Sneed was discharged from Olmsted County probation in 2005, but the report that Olmsted County agent made didn’t include the official discharge order, Bunger said.

Olmsted County discovered the error in December of 2020 and sent a new discharge order for the 2005.

“Somebody believed that that was a full restoration of rights to include firearms, which is never the case,” Bunger said.

Bunger added that it would have been “clearer” if Olmsted County Corrections had included the stipulation about firearm rights in Sneed’s discharge order, but he says it certainly shouldn’t have resulted in a gun permit for Sneed without a background check.

Bunger said it “struck (him) as odd that that discharge order would be used in any way to obtain a permit because the background process hasn’t changed.”

“If you go in any county in Minnesota … you say, I’d like to apply for a firearm permit to either carry or obtain or to purchase, you fill out that packet of information, and the sheriff’s office does a background check,” Bunger said. “And I ran one on this individual and this conviction clearly shows up.”

Olmsted County Attorney Mark Ostrem was more definitive in his assessment.

“This does not implicitly restore his right to possess firearms,” Ostrem said. “Usually such orders are explicit about what rights are restored and what is not.  I hope no sheriff’s office granted a permit based on this order without looking further.”

“He remains ineligible to possess,” Nelsen agreed. “But it wasn’t properly addressed and the Sheriff granted the permit.
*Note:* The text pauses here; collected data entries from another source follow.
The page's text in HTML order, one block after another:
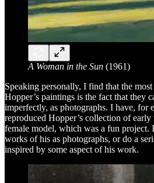
A Woman in the Sun (1961)
Speaking personally, I find that the
Hopper’s paintings is the fact that they
imperfectly, as photographs. I have, for
reproduced Hopper’s collection of
female model, which was a fun project.
works of his as photographs, or do a
inspired by some aspect of his work.
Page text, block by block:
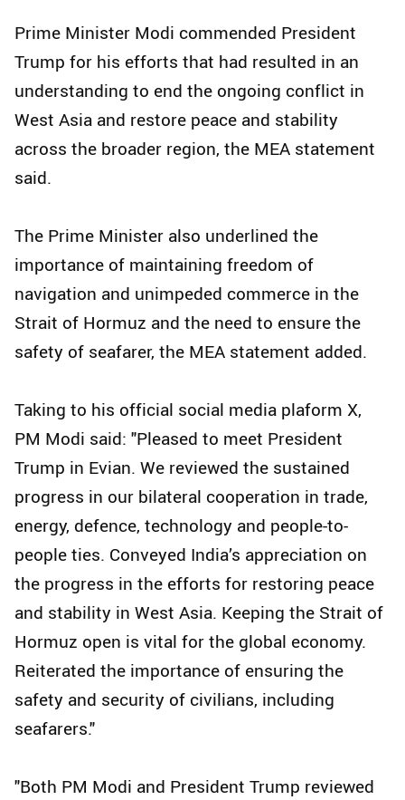
Prime Minister Modi commended President
Trump for his efforts that had resulted in an
understanding to end the ongoing conflict in
West Asia and restore peace and stability
across the broader region, the MEA statement
said.
The Prime Minister also underlined the
importance of maintaining freedom of
navigation and unimpeded commerce in the
Strait of Hormuz and the need to ensure the
safety of seafarer, the MEA statement added.
Taking to his official social media plaform X,
PM Modi said: "Pleased to meet President
Trump in Evian. We reviewed the sustained
progress in our bilateral cooperation in trade,
energy, defence, technology and people-to-
people ties. Conveyed India’s appreciation on
the progress in the efforts for restoring peace
and stability in West Asia. Keeping the Strait of
Hormuz open is vital for the global economy.
Reiterated the importance of ensuring the
safety and security of civilians, including
seafarers."
"Both PM Modi and President Trump reviewed
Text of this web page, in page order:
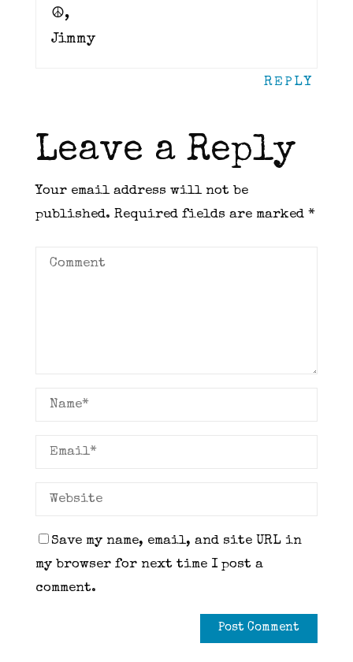
☮️,
Jimmy
REPLY
Leave a Reply
Your email address will not be
published. Required fields are marked *
Save my name, email, and site URL in
my browser for next time I post a
comment.
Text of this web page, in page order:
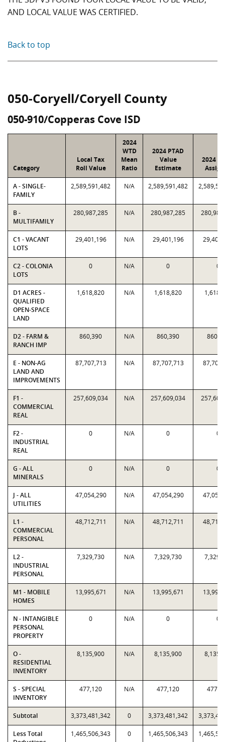
AND LOCAL VALUE WAS CERTIFIED.
Back to top
050-Coryell/Coryell County
050-910/Copperas Cove ISD
Category
Local Tax
Roll Value
2024
WTD
Mean
Ratio
2024 PTAD
Value
Estimate
2024
A - SINGLE-
FAMILY
2,589,591,482 N/A 2,589,591,482
B -
MULTIFAMILY
280,987,285 N/A 280,987,285
C1 - VACANT
LOTS
29,401,196 N/A 29,401,196
C2 - COLONIA
LOTS
0 N/A 0 0
D1 ACRES -
QUALIFIED
OPEN-SPACE
LAND
1,618,820 N/A 1,618,820
D2 - FARM &
RANCH IMP
860,390 N/A 860,390
E - NON-AG
LAND AND
IMPROVEMENTS
87,707,713 N/A 87,707,713
F1 -
COMMERCIAL
REAL
257,609,034 N/A 257,609,034
F2 -
INDUSTRIAL
REAL
0 N/A 0 0
G - ALL
MINERALS
0 N/A 0 0
J - ALL
UTILITIES
47,054,290 N/A 47,054,290
L1 -
COMMERCIAL
PERSONAL
48,712,711 N/A 48,712,711
L2 -
INDUSTRIAL
PERSONAL
7,329,730 N/A 7,329,730
M1 - MOBILE
HOMES
13,995,671 N/A 13,995,671
N - INTANGIBLE
PERSONAL
PROPERTY
0 N/A 0 0
O -
RESIDENTIAL
INVENTORY
8,135,900 N/A 8,135,900
S - SPECIAL
INVENTORY
477,120 N/A 477,120
Subtotal 3,373,481,342 0 3,373,481,342
Less Total
1,465,506,343 0 1,465,506,343
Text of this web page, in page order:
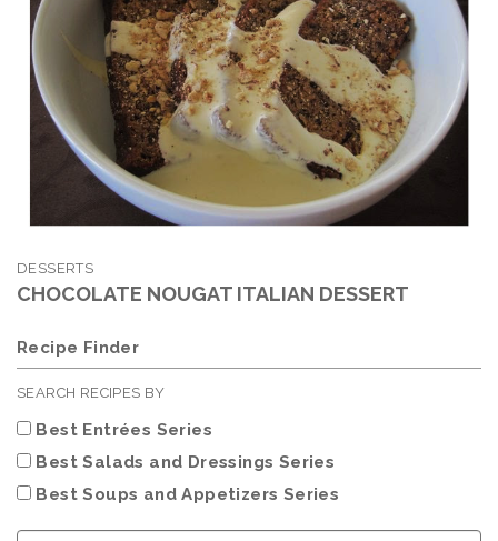
DESSERTS
CHOCOLATE NOUGAT ITALIAN DESSERT
Recipe Finder
SEARCH RECIPES BY
Best Entrées Series
Best Salads and Dressings Series
Best Soups and Appetizers Series
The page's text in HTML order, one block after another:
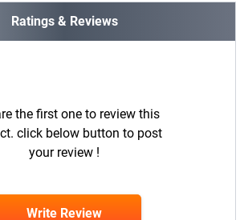
Ratings & Reviews
the first one to review this
click below button to post
your review !
Write Review
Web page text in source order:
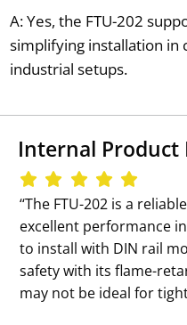
A: Yes, the FTU-202
simplifying installation in
industrial setups.
Internal Product
‘‘The FTU-202 is a
excellent performance
to install with DIN rail
safety with its flame-
may not be ideal for

Even though he is ineligible under the statute, because he was granted the permit by the sheriff, we are unable to prosecute him on the gun charges.”
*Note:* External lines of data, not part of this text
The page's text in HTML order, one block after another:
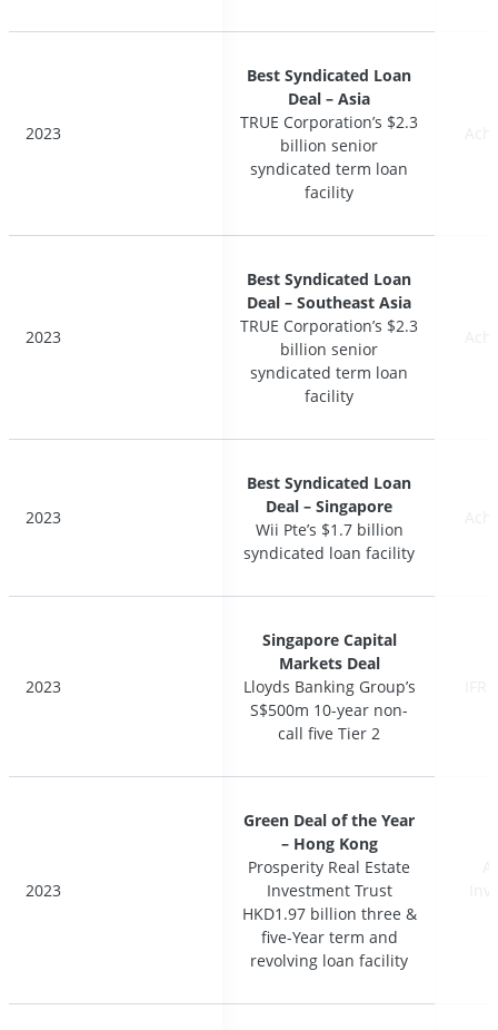
2023
2023
2023
2023
2023
Best Syndicated Loan
Deal – Asia
TRUE Corporation’s $2.3
billion senior
syndicated term loan
facility
Best Syndicated Loan
Deal – Southeast Asia
TRUE Corporation’s $2.3
billion senior
syndicated term loan
facility
Best Syndicated Loan
Deal – Singapore
Wii Pte’s $1.7 billion
syndicated loan facility
Singapore Capital
Markets Deal
Lloyds Banking Group’s
S$500m 10-year non-
call five Tier 2
Green Deal of the Year
– Hong Kong
Prosperity Real Estate
Investment Trust
HKD1.97 billion three &
five-Year term and
revolving loan facility
2023
2023
2023
2023
2023
Best Syndicated Loan
Deal – Asia
TRUE Corporation’s $2.3
billion senior
syndicated term loan
facility
Best Syndicated Loan
Deal – Southeast Asia
TRUE Corporation’s $2.3
billion senior
syndicated term loan
facility
Best Syndicated Loan
Deal – Singapore
Wii Pte’s $1.7 billion
syndicated loan facility
Singapore Capital
Markets Deal
Lloyds Banking Group’s
S$500m 10-year non-
call five Tier 2
Green Deal of the Year
– Hong Kong
Prosperity Real Estate
Investment Trust
HKD1.97 billion three &
five-Year term and
revolving loan facility
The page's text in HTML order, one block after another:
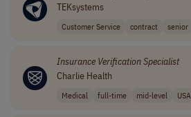
TEKsystems
Customer Service contract senior
Insurance VerificationSpecialist
Charlie Health
Medical full-time mid-level USA
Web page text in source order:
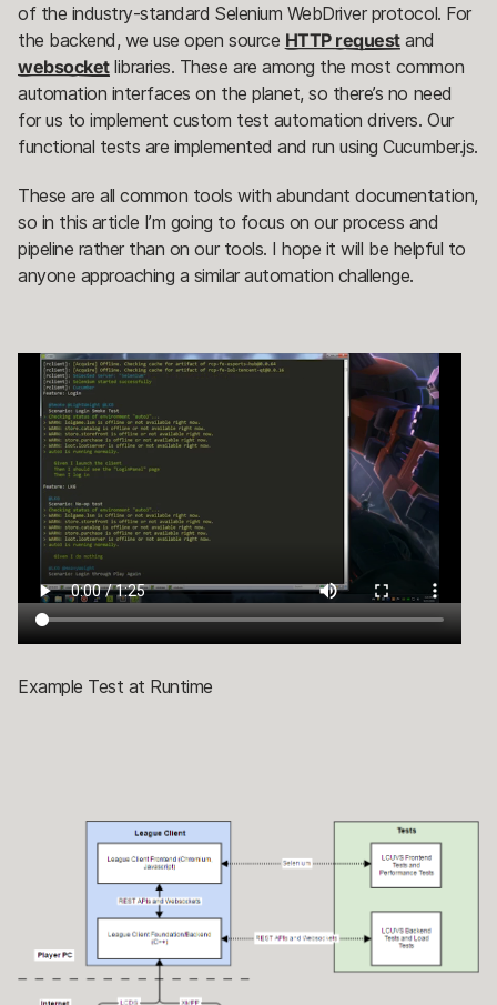
of the industry-standard Selenium WebDriver protocol. For
the backend, we use open source HTTP requestand
websocketlibraries. These are among the most common
automation interfaces on the planet, so there’s no need
for us to implement custom test automation drivers. Our
functional tests are implemented and run using Cucumber.js.
These are all common tools with abundant documentation,
so in this article I’m going to focus on our process and
pipeline rather than on our tools. I hope it will be helpful to
anyone approaching a similar automation challenge.
Example Test at Runtime
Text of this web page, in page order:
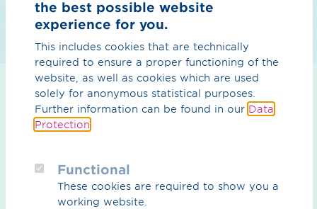
We use mobile compressors to pump the natural gas
into other sections of the pipeline. This prevents the
Emsbüren, we were able to save 4,000 tons of CO2 in
this way. That's how much a car consumes when it
drives around the world 500 times.
the best possible website
experience for you.
This includes cookies that are technically
required to ensure a proper functioning of the
website, as well as cookies which are used
solely for anonymous statistical purposes.
Further information can be found in our Data
Protection
Functional
These cookies are required to show you a
working website.
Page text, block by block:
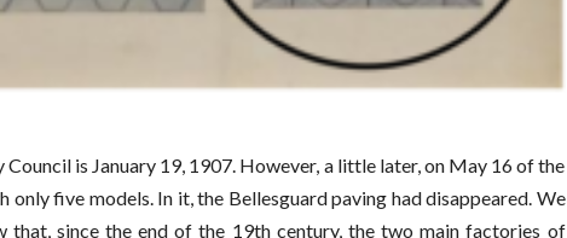
is January 19, 1907. However, a little later, on May 16 of the
only five models. In it, the Bellesguard paving had disappeared. We
since the end of the 19th century, the two main factories of
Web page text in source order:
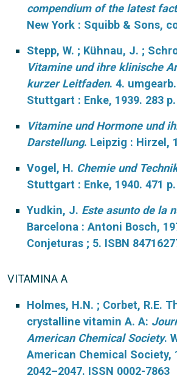
compendium of the latest
New York : Squibb & Sons,
Stepp, W. ; Kühnau, J. ;
Vitamine und ihre klinische
kurzer Leitfaden. 4.
Stuttgart : Enke, 1939. 283 p.
Vitamine und Hormone und
Darstellung. Leipzig : Hirzel,
Vogel, H. Chemie und
Stuttgart : Enke, 1940. 471 p.
Yudkin, J. Este asunto de la
Barcelona : Antoni Bosch,
Conjeturas ; 5. ISBN
VITAMINA A
Holmes, H.N. ; Corbet, R.E.
crystalline vitamin A. A:
American Chemical Society.
American Chemical Society,
2042–2047. ISSN 0002-7863
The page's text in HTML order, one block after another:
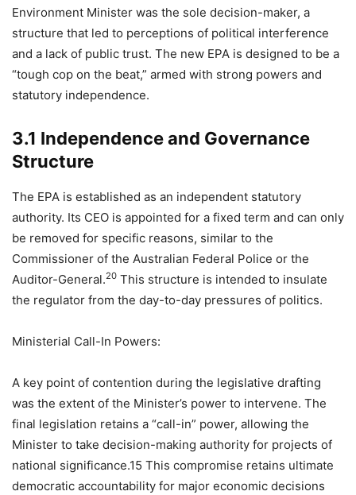
Environment Minister was the sole decision-maker, a
structure that led to perceptions of political interference
and a lack of public trust. The new EPA is designed to be a
“tough cop on the beat,” armed with strong powers and
statutory independence.
3.1 Independence and Governance
Structure
The EPA is established as an independent statutory
authority. Its CEO is appointed for a fixed term and can only
be removed for specific reasons, similar to the
Commissioner of the Australian Federal Police or the
Auditor-General.20 This structure is intended to insulate
the regulator from the day-to-day pressures of politics.
Ministerial Call-In Powers:
A key point of contention during the legislative drafting
was the extent of the Minister’s power to intervene. The
final legislation retains a “call-in” power, allowing the
Minister to take decision-making authority for projects of
national significance.15 This compromise retains ultimate
democratic accountability for major economic decisions
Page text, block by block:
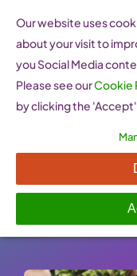
content
Our website uses
about your visit to
you Social Media
Please see ourCookie
by clicking the
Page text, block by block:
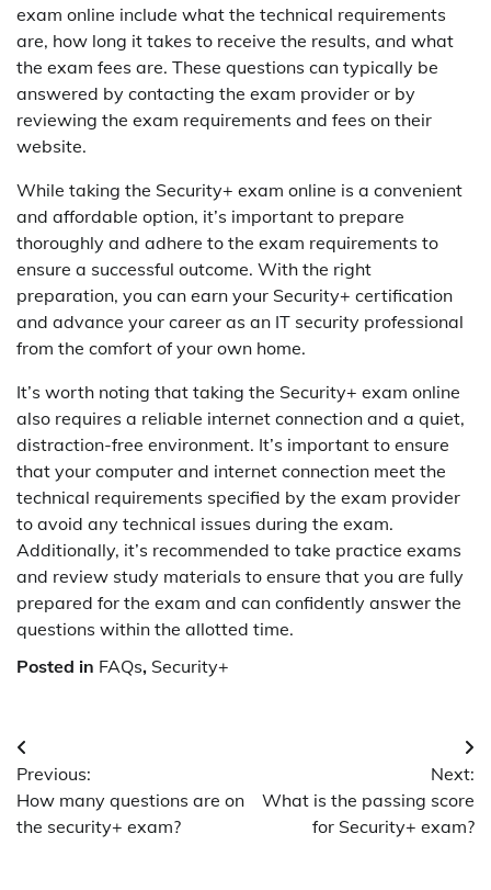
exam online include what the technical requirements
are, how long it takes to receive the results, and what
the exam fees are. These questions can typically be
answered by contacting the exam provider or by
reviewing the exam requirements and fees on their
website.
While taking the Security+ exam online is a convenient
and affordable option, it’s important to prepare
thoroughly and adhere to the exam requirements to
ensure a successful outcome. With the right
preparation, you can earn your Security+ certification
and advance your career as an IT security professional
from the comfort of your own home.
It’s worth noting that taking the Security+ exam online
also requires a reliable internet connection and a quiet,
distraction-free environment. It’s important to ensure
that your computer and internet connection meet the
technical requirements specified by the exam provider
to avoid any technical issues during the exam.
Additionally, it’s recommended to take practice exams
and review study materials to ensure that you are fully
prepared for the exam and can confidently answer the
questions within the allotted time.
Posted in FAQs, Security+
Post
navigation
Previous:
How many questions are on
the security+ exam?
Next:
What is the passing score
for Security+ exam?

Sandvik confirmed Wednesday that Sneed was indeed ineligible to purchase firearms in 2021, and that his permit was revoked shortly after his arrest in December of 2022.

However, he said he spoke to the Mower County attorney’s office specifically about the order of discharge, which was attached to Sneed’s permit application in 2021, before granting the permit.
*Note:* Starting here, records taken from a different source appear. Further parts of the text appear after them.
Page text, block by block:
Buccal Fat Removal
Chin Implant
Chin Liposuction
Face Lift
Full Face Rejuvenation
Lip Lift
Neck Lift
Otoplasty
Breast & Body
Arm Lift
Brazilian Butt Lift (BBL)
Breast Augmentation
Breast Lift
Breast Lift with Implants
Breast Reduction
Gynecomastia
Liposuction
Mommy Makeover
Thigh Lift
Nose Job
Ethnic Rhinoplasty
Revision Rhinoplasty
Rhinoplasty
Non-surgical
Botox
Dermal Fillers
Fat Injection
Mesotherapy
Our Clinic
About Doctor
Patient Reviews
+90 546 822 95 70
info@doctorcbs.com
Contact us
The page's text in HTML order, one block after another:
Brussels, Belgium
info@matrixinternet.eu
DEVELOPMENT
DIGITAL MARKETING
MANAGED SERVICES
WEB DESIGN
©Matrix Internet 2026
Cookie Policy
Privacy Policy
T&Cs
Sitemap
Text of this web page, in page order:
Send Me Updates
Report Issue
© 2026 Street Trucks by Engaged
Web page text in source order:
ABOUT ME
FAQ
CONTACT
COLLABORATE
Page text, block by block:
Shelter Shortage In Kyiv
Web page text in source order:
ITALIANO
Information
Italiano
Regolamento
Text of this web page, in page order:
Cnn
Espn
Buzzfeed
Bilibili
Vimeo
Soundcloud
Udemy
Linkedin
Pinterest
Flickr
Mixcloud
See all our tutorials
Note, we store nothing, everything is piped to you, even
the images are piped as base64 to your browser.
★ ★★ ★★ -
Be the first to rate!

If the discharge order had not been attached to the permit, Sandvik said, he would have rejected the permit immediately.

Because it was attached, he said he called the Mower County Attorney’s office. 

“That’s the office we contact when we have questions,” he said. 

Sandvik said he “can’t speak to a miscommunication,” but he recalled consulting with someone at the Mower County Attorney’s office over the phone, giving them a verbal description of the discharge order, and being told that the order meant Sneed was now eligible to purchase firearms. 

“We have no record of any conversation with the Sheriff regarding this,” Nelsen said.

Sneed still faces three counts of interfering with privacy, three counts of 5th-degree drug possession, and three charges of controlled substance user in possession of a firearm after allegedly hiding cameras in his bathroom and interfering with the privacy of three individuals Monday, Feb. 6.